Shadow Chancellor and key Corbyn ally John McDonnell has penned an article for Labour Briefing claiming that it is imperative to “alert party members” that a soft coup against Jeremy Corbyn is underway. In the article, McDonnell accuses certain elements of the Labour Party of working in an alliance with the Murdoch media empire with the purpose of “destroying Jeremy Corbyn and everything that he stands for.”
After Labour’s victory in the Stoke-on-Trent by-election and defeat in Copeland, there have been mutterings from hostile factions of the Parliamentary Labour Party that this is the end Corbyn’s tenure – but as McDonnell notes, this is complete and utter fabrication and an attempt to destabilise the leadership of the party. McDonnell goes on to explain the strategy of the coup plotters in response to their disgraced leadership challenge last year:
The coup is not being waged up front in public but strictly behind the scenes. Having learned the lesson of the last coup attempt – that a direct attack on Jeremy and his policies will provoke a backlash from many party members – the coup perpetrators are this time round pursuing a covert strategy.
The aim of these covert coup plotters is to undermine the support Jeremy has secured among Labour Party members, and also importantly to undermine support from Labour voters. Undermining support for Jeremy from Labour voters is important to the plotters because their objective is to ensure Jeremy trails in the polls and can’t win elections. In this way they can destroy morale among party members and their confidence in him.
This covert strategy will be familiar with many Corbyn supporters and Labour Party members, especially those on social media. Briefings from ‘Labour sources’ to journalists must be taken with a pinch of salt, as the motives behind these briefings are often anti-Corbyn and almost always either hyperbolic or completely fabricated. McDonnell then outlines this covert strategy in more detail:
The tactics include daily and constant behind-the-scenes non-attributable briefings against Jeremy and his Shadow Cabinet every time he or his shadow ministers make a statement, intervene in Parliament or launch a policy. The plotters use every opportunity to chip away at Jeremy’s standing to seek to demean him and undermine support for him in the Labour Party and among Labour supporters.
This constant barrage of negative briefings also crowds out any positive initiatives or narrative from Jeremy and his team. It also feeds and confirms in the public’s mind that the Labour Party is split. The plotters are effective in distorting the media coverage because they have extensive contacts and allies in the media, many inherited from Mandelson’s days.

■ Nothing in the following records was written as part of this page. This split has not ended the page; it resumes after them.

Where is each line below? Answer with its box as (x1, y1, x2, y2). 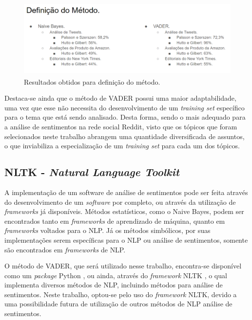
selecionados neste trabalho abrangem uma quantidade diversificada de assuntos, (4, 131, 245, 141)
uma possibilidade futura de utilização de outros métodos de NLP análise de (4, 299, 233, 309)
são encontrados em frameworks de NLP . (4, 244, 126, 254)
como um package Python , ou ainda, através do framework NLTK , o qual (4, 270, 227, 280)
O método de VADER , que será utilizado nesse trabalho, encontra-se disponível (4, 261, 242, 271)
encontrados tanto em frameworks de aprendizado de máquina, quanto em (4, 215, 225, 226)
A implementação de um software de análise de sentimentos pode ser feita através (4, 187, 248, 197)
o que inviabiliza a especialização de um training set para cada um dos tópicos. (4, 141, 240, 151)
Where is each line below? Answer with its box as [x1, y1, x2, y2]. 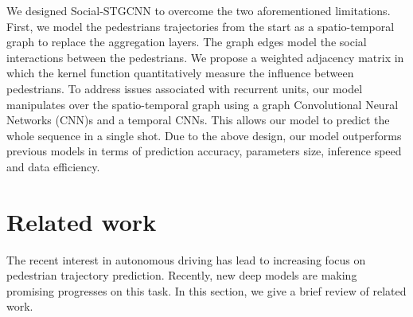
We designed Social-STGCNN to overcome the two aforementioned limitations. [6, 2, 391, 18]
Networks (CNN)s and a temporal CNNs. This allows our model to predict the [6, 112, 390, 128]
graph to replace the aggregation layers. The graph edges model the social [6, 33, 367, 50]
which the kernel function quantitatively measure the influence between [6, 65, 354, 81]
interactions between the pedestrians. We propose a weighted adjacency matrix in [6, 49, 404, 65]
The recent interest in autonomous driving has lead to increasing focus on [6, 251, 366, 268]
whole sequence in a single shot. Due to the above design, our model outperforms [6, 127, 402, 143]
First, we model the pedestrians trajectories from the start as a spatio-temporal [6, 18, 395, 34]
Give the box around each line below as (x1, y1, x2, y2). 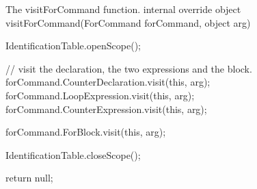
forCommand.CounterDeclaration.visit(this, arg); (5, 75, 211, 89)
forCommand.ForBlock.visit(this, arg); (5, 125, 166, 139)
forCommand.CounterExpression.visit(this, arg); (5, 101, 207, 116)
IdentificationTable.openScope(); (5, 38, 141, 53)
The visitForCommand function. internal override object (5, 2, 241, 16)
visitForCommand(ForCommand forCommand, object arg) (5, 15, 251, 29)
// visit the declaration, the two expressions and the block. (5, 61, 252, 75)
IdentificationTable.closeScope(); (5, 147, 141, 162)
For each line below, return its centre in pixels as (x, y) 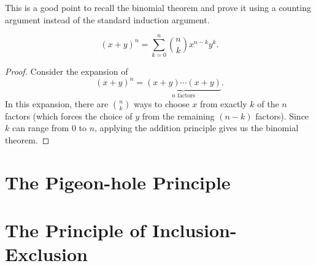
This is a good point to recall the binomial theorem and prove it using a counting (158, 7)
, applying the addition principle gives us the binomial (197, 128)
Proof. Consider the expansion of (67, 71)
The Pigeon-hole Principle (118, 182)
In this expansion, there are (57, 103)
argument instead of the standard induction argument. (107, 19)
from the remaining (178, 116)
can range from (40, 128)
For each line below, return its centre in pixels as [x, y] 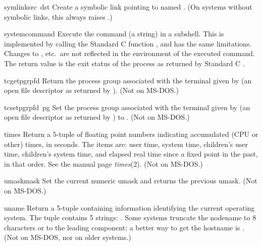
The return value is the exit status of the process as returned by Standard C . [124, 63]
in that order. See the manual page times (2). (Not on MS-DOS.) [103, 163]
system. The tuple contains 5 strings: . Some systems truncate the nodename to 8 [130, 217]
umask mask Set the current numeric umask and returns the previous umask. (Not [131, 181]
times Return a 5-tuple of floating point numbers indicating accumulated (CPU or [131, 134]
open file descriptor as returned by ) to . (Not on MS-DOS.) [97, 117]
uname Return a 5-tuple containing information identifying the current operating [129, 207]
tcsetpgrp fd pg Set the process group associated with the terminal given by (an [127, 107]
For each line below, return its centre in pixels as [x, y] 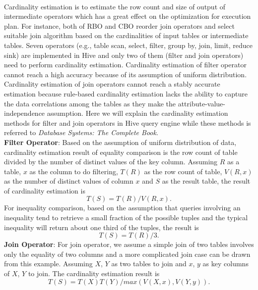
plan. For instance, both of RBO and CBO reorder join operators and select [119, 25]
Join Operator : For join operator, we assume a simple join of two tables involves [129, 244]
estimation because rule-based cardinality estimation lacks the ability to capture [126, 93]
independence [25, 113]
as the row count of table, [183, 171]
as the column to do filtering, [74, 171]
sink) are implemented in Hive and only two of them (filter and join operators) [124, 55]
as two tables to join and [149, 264]
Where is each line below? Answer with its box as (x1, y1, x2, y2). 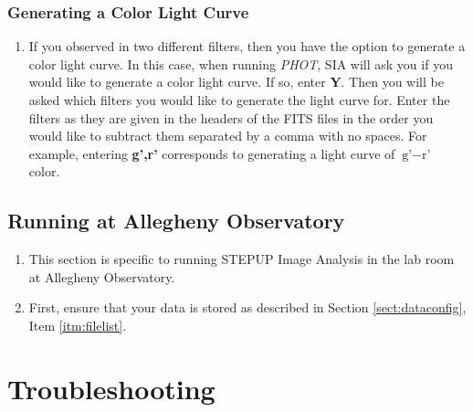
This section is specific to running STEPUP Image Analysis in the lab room (28, 249, 455, 269)
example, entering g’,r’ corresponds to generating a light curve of (28, 143, 395, 163)
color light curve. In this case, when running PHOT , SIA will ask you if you (28, 54, 453, 73)
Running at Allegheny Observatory (7, 206, 345, 235)
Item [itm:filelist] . (28, 315, 127, 334)
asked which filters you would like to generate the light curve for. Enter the (28, 90, 450, 109)
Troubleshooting (7, 369, 215, 407)
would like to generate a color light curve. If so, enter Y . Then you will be (28, 72, 444, 91)
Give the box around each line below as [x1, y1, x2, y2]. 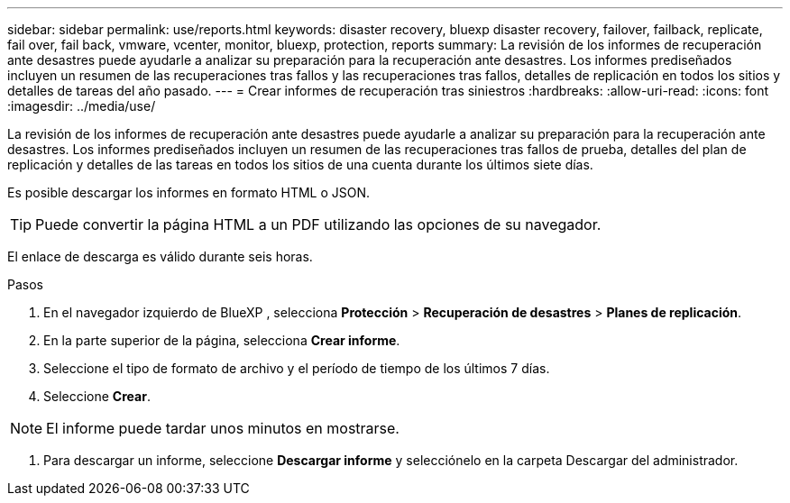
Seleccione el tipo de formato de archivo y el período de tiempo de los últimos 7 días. [43, 361, 550, 376]
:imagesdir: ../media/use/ [7, 98, 156, 114]
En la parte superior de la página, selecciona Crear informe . [43, 333, 400, 348]
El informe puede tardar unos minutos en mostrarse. [46, 419, 400, 437]
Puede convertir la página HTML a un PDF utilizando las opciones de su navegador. [35, 215, 602, 233]
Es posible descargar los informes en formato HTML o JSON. [7, 185, 371, 200]
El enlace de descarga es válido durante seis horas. [7, 249, 313, 264]
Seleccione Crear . [43, 389, 151, 404]
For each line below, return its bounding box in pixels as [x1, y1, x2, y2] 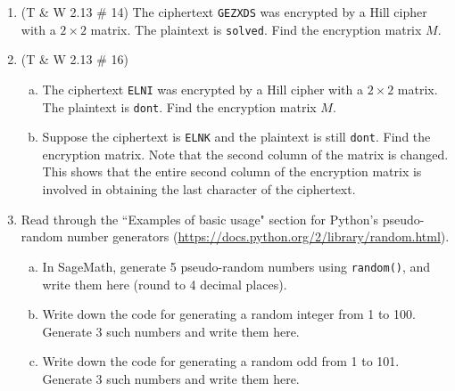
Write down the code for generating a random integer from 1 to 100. [42, 305, 416, 323]
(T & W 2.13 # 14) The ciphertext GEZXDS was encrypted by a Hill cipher [21, 3, 427, 20]
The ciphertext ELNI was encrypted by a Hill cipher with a [42, 79, 363, 98]
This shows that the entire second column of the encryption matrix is [42, 162, 422, 181]
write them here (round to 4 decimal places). [42, 274, 287, 293]
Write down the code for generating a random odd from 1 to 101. [42, 352, 400, 371]
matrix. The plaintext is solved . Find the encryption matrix [90, 20, 422, 38]
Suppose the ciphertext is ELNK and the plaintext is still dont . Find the [42, 127, 431, 146]
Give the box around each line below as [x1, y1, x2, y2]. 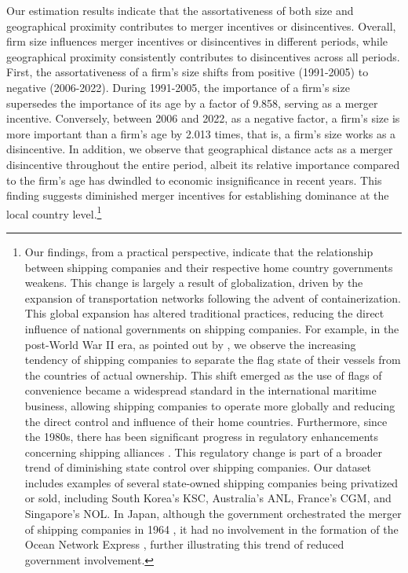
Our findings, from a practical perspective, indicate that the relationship [24, 243, 373, 259]
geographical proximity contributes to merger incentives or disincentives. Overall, [6, 17, 396, 34]
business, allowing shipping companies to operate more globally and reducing [24, 397, 395, 413]
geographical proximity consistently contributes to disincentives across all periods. [6, 48, 400, 64]
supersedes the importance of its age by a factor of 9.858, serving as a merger [6, 94, 378, 111]
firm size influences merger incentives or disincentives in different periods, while [6, 33, 388, 50]
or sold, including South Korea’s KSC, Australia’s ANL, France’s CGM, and [24, 490, 392, 506]
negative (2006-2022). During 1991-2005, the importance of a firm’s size [6, 79, 350, 95]
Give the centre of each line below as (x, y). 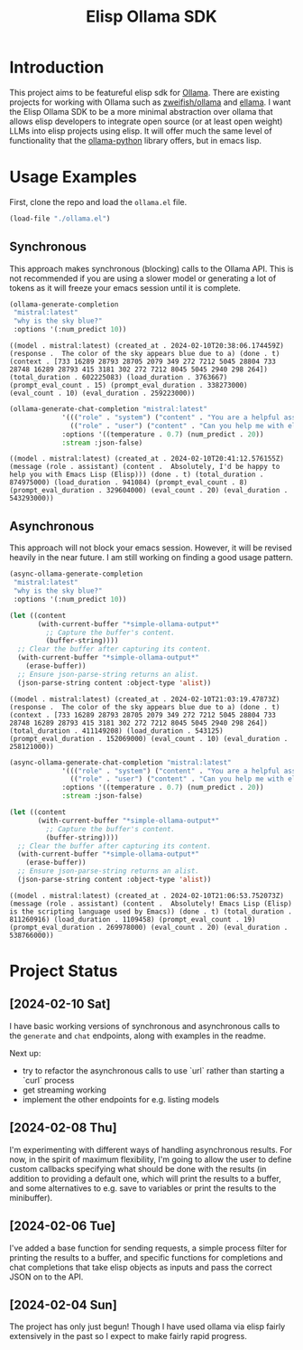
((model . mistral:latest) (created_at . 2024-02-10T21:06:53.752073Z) (147, 895)
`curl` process (48, 1080)
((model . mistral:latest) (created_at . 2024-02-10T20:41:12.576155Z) (147, 459)
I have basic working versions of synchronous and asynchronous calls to (145, 1026)
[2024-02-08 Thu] (63, 1128)
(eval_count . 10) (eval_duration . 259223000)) (102, 394)
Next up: (25, 1053)
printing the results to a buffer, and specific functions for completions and (147, 1257)
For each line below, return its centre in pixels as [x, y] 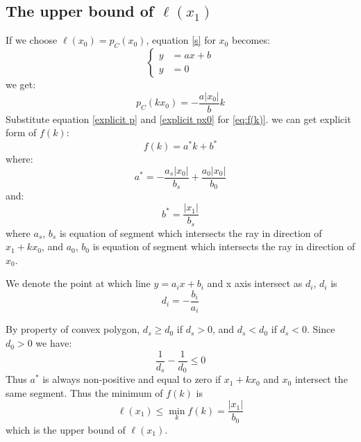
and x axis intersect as [255, 283]
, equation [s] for [181, 40]
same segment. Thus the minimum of [84, 392]
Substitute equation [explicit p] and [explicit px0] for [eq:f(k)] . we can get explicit [178, 118]
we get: [21, 84]
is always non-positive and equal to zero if [132, 379]
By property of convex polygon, [73, 329]
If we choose [32, 40]
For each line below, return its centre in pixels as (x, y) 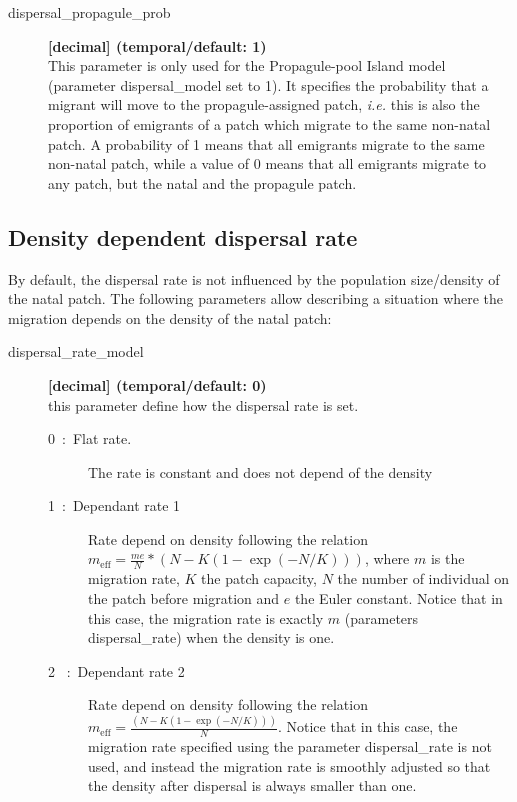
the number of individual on (423, 578)
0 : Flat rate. (90, 438)
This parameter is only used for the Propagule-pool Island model (247, 65)
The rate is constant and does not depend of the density (260, 471)
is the (447, 558)
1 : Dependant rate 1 (114, 505)
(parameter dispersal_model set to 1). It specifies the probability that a (268, 84)
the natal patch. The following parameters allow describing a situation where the (256, 298)
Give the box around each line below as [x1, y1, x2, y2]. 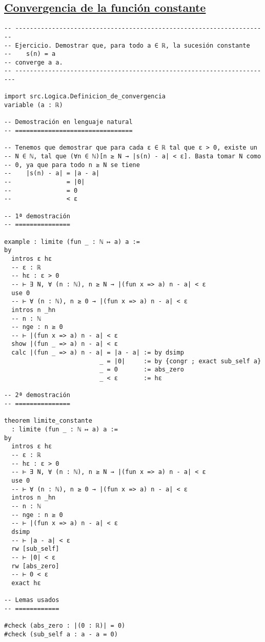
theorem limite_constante [4, 417, 92, 425]
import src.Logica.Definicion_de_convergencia [4, 93, 166, 100]
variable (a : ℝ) [4, 101, 63, 109]
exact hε [11, 579, 41, 587]
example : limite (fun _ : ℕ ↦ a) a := [4, 238, 140, 245]
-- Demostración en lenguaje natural [4, 118, 133, 126]
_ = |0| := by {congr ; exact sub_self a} [99, 357, 261, 365]
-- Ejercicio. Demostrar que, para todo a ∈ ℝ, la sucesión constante [4, 42, 250, 49]
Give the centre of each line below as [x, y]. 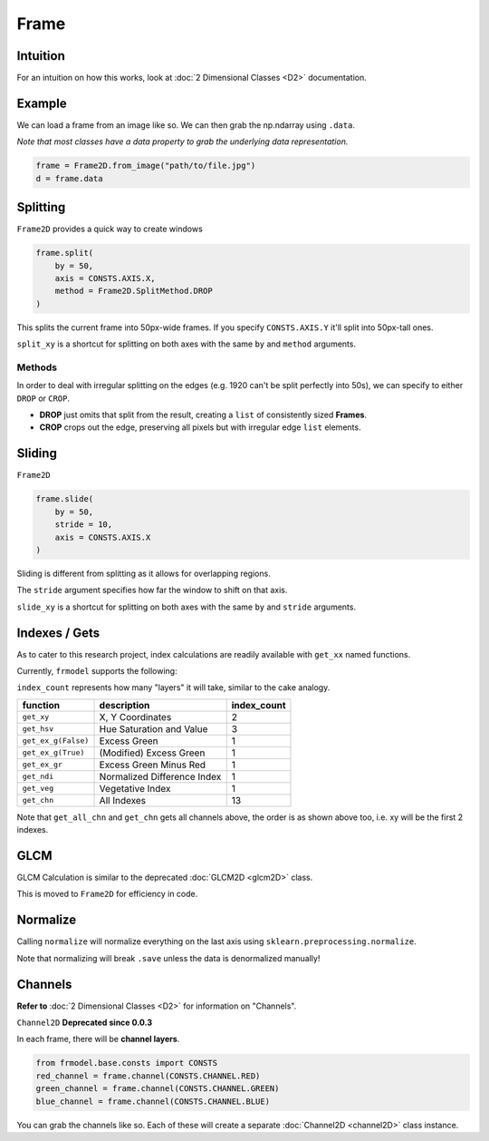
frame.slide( [65, 499]
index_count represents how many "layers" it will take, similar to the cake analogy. [173, 688]
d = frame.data [69, 178]
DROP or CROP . [43, 398]
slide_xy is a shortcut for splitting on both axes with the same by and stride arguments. [187, 607]
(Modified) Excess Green [152, 753]
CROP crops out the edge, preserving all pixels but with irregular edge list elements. [200, 427]
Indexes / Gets [58, 633]
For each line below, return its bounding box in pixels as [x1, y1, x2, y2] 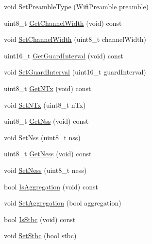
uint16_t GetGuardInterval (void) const [4, 50, 123, 60]
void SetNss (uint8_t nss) [4, 132, 81, 142]
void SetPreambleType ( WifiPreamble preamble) [4, 1, 149, 11]
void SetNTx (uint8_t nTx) [4, 99, 86, 110]
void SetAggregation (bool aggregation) [4, 198, 121, 208]
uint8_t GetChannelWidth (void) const [4, 18, 122, 28]
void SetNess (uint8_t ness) [4, 165, 87, 175]
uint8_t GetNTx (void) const [4, 83, 91, 93]
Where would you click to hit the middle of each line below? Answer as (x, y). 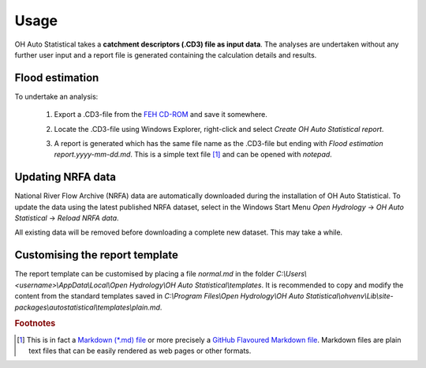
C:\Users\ (292, 274)
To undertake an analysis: (56, 96)
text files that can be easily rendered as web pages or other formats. (140, 351)
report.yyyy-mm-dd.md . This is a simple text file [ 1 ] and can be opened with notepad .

Interestingly, McDonnell’s mention of Mandelson corroborates the theory that he is ‘working every day’ to undermine Jeremy Corbyn’s leadership. His intervention, along with Tony Blair’s, were timed to damage Corbyn and Labour at the ballot box ahead of two key by-elections in constituencies that voted to leave the European Union.
The Shadow Chancellor then slams the fake news stories put out by the Murdoch press that Jeremy Corbyn was planning to stand down as leader. The story, which McDonnell said was “completely untrue and absolute fiction”, was still given significant airtime and column inches by the BBC, The Sun and The Times, even after it was vehemently denied by the Labour leadership’s office. The purpose of McDonnell’s article was to give party members the full story after a fortnight of incredibly negative press coverage for Jeremy Corbyn and the Labour Party:
This was a classic negative story framing and transmission exercise. It is just one example of what we confront on a weekly and at times almost daily basis.
It is vitally important that our supporters understand and appreciate what we are facing. What we are experiencing is completely predictable and expected. Spreading that understanding of what we are up against enables us all to organise how we can fight back and overcome the soft coup strategy.
It is evident that Corbyn and the Labour leadership need their supporters in the Labour Party to condemn the soft coup immediately, and to rebut the misinformation and destabilising narratives that have emerged from it thus far. In order for the Corbyn project to succeed, it must tackle the root cause of this new #ChickenCoup: those in the Parliamentary Labour Party who would rather see the party fail than succeed with Jeremy Corbyn as their leader.